"É possível ocupar um país sem usar uma arma, mostrar quem é o inimigo e as pessoas acreditarão porque é possível falsificar provas", disse o escritor, referindo-se à "propaganda e desinformação que são provavelmente tão perigosas como os mísseis e as armas nucleares, porque são bem produzidas".
O autor de 'A morte e o pinguim' conversou hoje com o colombiano Juan Gabriel Vasquez sobre 'Conflitos', numa mesa do Folio - Festival Literário Internacional de Óbidos, em que os dois autores abordaram as diferenças e semelhanças entre as guerras que assolaram os respetivos países.
Na Ucrânia, novamente invadida pela Rússia em 2022, "as pessoas não dormem à noite", refugiando-se nos abrigos ou atentos ao toque das sirenes, mas, de manhã "vão para o trabalho, para os cafés e à noite aos teatros", alguns dos quais com "bilhetes esgotados com um mês ou dois de antecedência", contou.
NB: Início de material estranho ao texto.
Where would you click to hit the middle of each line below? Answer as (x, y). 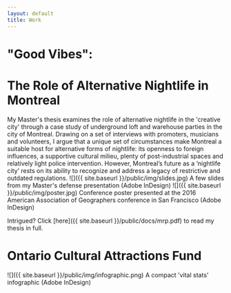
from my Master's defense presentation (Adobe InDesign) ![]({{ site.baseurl (114, 185)
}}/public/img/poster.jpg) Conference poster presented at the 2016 (102, 192)
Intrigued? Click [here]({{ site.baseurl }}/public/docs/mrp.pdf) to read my (111, 221)
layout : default (30, 13)
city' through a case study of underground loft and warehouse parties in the (115, 127)
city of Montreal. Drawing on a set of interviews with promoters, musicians (113, 134)
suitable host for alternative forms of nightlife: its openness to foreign (106, 148)
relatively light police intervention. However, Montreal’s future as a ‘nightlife (114, 163)

Esta é, segundo o escritor, a forma de "resistir à guerra", mantendo "um estilo de vida normal", ainda que nas próximas décadas possa "aumentar a violência nas famílias, porque as pessoas tornam-se agressivas, radicalizadas".
Já a Colômbia, onde os conflitos com movimentos de guerrilha se estenderam por mais de 60 anos, é vista por Juan Gabriel Vasquez como "um país em regressão", onde "a classe política não consegue ultrapassar as suas disputas".
Para ambos, a distorção da realidade através da desinformação está determinar a forma como as classes políticas e as populações encaram os conflitos num tempo em que os escritores têm o papel de "provocar o debate público e convocar a sociedade civil para debater diferentes temas", defendeu o autor colombiano, que tem em 'A tradução do mundo' o seu mais recente livro editado em Portugal.
Andrey Kurkov considera mesmo que "nos tempos difíceis os escritores estão a tornar-se jornalistas", já que no seu país "a maioria dos escritores ucranianos não escreve ficção" desde 2022, escrevendo, em contrapartida, "livros de história".
Esse é, segundo Juan Gabriel Vasquez, a "forma de contrariar a versão oficial da história", veiculada pelos poderes interessados em veicular "um certo tipo de verdade sobre quem foi responsável pelo quê, sobre o que de facto aconteceu e deixando algumas perguntas por responder".
"Num mundo onde a maioria das pessoas obtém as suas informações através das redes sociais", as sociedades precisam de desenvolver "o talento para saber separar as verdades das mentiras", e aprender a "ler a realidade".
Mas a realidade "é que não o estão a conseguir" e "estão a cair em mentiras", lamentou, exemplificando com o facto de "mais de metade dos cidadãos dos Estados Unidos acreditarem que Donald Trump ganhou as eleições" ou de "uma grande parte da população de vários países ocidentais, em 2020, acreditar que a Ucrânia tinha um regime nazi".
Para o autor, cabe agora a todos assumir o papel de "verificadores de factos" e filtrar a informação, já que essa será "a única possibilidade de sobrevivermos como sociedade".
O Folio -- Festival Literário Internacional de Óbidos abriu portas no passado dia 10 e termina hoje, depois de mais de 600 iniciativas, distribuídas por várias curadorias, com a presença de vários escritores e ilustradores internacionais premiados.
O festival é uma organização da Câmara Municipal de Óbidos, da Empresa Municipal Óbidos Criativa, da Fundação Inatel e da Ler Devagar.